Unpacking the “Booth-in-a-Box:” Your Hands-on Experience with ONE-KEY™
On the floor of a trade org conference or among the crowd at a major event (like World of Concrete), you can easily spot Milwaukee Tool’s ONE-KEY™ booth—drawn in by the prominent and familiar red banners and the iconic lightning bolt that underlines our namesake.
But what’s going on at our booth is a far cry from the uninspired slide decks accompanying the monotone sales pitches recited by entry-level tech sales reps. “Oh, you're just trying to sell me vaporware, like it sounds great coming out of your mouth, but really what can it do for me?”
These are some of the complaints heard from information-overloaded customers. Andy Lambert, the inspiring leader of our One-Key product management team and mind behind our new product demo rituals, has looked to prove this value for customers in real time rather than recycling product specs.
If you’ve attended a trade show or have been visited by a Milwaukee® Jobsite Solution (JSS) rep, you’ve likely had a dissimilar experience from the typical “vaporware” pitch – rather, an opportunity to experience the ONE-KEY™ app through an immersive, hands-on demonstration.
We sat down with Lambert to understand how the concept took off. We’ll share these findings in this article.
And if you haven’t had the privilege, you might stop by our booth at the next major trade show, especially if you’d like to see for yourself the value the One-Key app and connected products may offer your business.
The Mythology Behind the Booth-in-a-Box
Andy Lambert, the mind behind the Booth-in-the-Box, has worked in construction software management for nearly 20 years. Among the job titles he’s held, “Director of Learning” and “Applied Construction Technology” seem apt to describe the experience you’ll find in our new hands-on One-Key demonstration.
Lambert now serves as Director of Product and Construction Technology for Milwaukee Tool.
This experience he’s created, known internally as “the Booth-in-a-Box,” is exactly how it sounds.
Open on our booth table is a rolling PACKOUT™ — in and outside this PACKOUT comfortably sit many of the trappings that represent the One-Key experience.

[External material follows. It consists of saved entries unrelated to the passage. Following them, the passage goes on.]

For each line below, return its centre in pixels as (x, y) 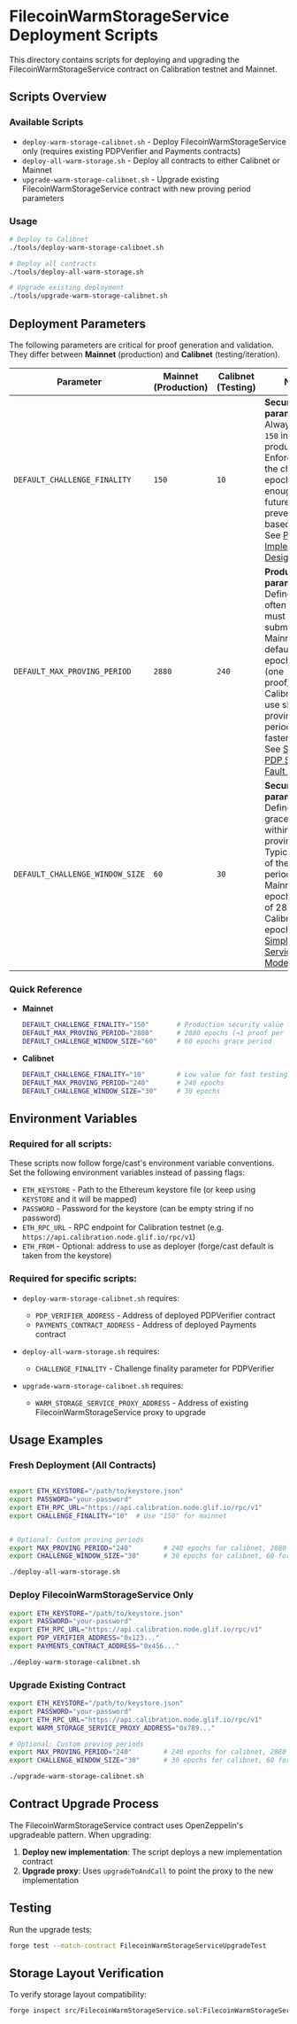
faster (277, 737)
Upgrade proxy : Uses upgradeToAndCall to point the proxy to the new (148, 1871)
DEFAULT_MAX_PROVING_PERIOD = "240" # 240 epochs (123, 1083)
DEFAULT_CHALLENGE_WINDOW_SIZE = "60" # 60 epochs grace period (147, 1042)
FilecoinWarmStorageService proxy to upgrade (120, 1412)
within (277, 829)
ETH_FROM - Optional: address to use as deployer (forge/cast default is (148, 1246)
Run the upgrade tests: (51, 1929)
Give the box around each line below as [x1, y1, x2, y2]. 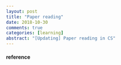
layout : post [6, 8, 38, 15]
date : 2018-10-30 [6, 19, 48, 25]
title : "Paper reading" [6, 14, 64, 20]
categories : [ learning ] [6, 30, 64, 36]
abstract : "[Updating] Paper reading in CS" [6, 35, 116, 41]
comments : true [6, 24, 43, 31]
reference [6, 53, 31, 60]
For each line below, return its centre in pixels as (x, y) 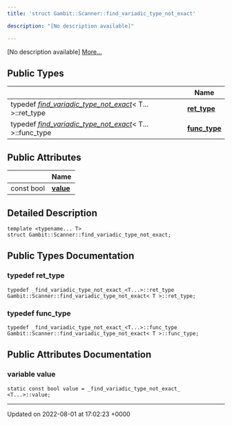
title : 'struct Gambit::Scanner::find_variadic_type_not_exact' (101, 13)
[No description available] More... (55, 52)
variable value (31, 375)
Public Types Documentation (71, 256)
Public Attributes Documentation (79, 355)
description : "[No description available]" (71, 26)
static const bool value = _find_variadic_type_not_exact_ (94, 388)
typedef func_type (39, 313)
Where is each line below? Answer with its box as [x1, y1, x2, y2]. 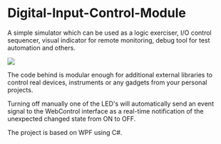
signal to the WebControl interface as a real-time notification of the [7, 106, 204, 115]
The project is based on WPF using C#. [7, 128, 123, 136]
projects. [7, 85, 34, 94]
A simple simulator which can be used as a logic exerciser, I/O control [7, 28, 212, 37]
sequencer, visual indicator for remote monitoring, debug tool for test [7, 35, 210, 44]
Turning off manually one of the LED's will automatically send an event [7, 99, 214, 108]
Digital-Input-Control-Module [7, 5, 187, 21]
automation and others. [7, 43, 76, 52]

Inserted neatly in foam cutouts, One-Key compatible smart tools, tracking products (e.g., One-Key Bluetooth® Tracking Tags and One-Key Asset ID Tags), and M12™ and M18™ batteries comprise a mini site inventory.
A 32-inch monitor is securely fastened under the lid of the PACKOUT, which can be operated via remote control. Underneath the foam sits an Apple TV. The team has even included detailed setup and pack up instructions to ensure a seamless experience for the demonstrator.
The included Apple TV and iPad allows the demonstrator to showcase the One-Key app user interface (UI) – whether that’s what it would look like to tool up a job from the crib, reviewing a tool management report from the back office, or unboxing a day’s worth of equipment in the field to get to work.
A Technical Headscratcher Solved: Delivering a Hands-on, Immersive Experience in a Box
Encapsulating the One-Key experience – which means multiple things for many unique end users – was a technical challenge.
Lambert tells me that cracking the nut to showcasing One-Key, a constantly evolving IoT product, was “overwhelming” at the onset. "How do you show the capabilities from an operation standpoint of the software itself and what it can do to make you more organized and drive accountability and be more efficient in how you're tooling up jobs?"
“The platform is wide and deep, and it's really hard to just show one thing right,” he explains.
“There’s the software, [which can be showcased to end users] with a laptop or a by mirroring my iPhone” he adds. “But then there's tracking location services where we have trackers and asset ID tags, and the Bluetooth capabilities of tracking tools’ locations. Then you have the connected tools themselves, and all the things you can do there.”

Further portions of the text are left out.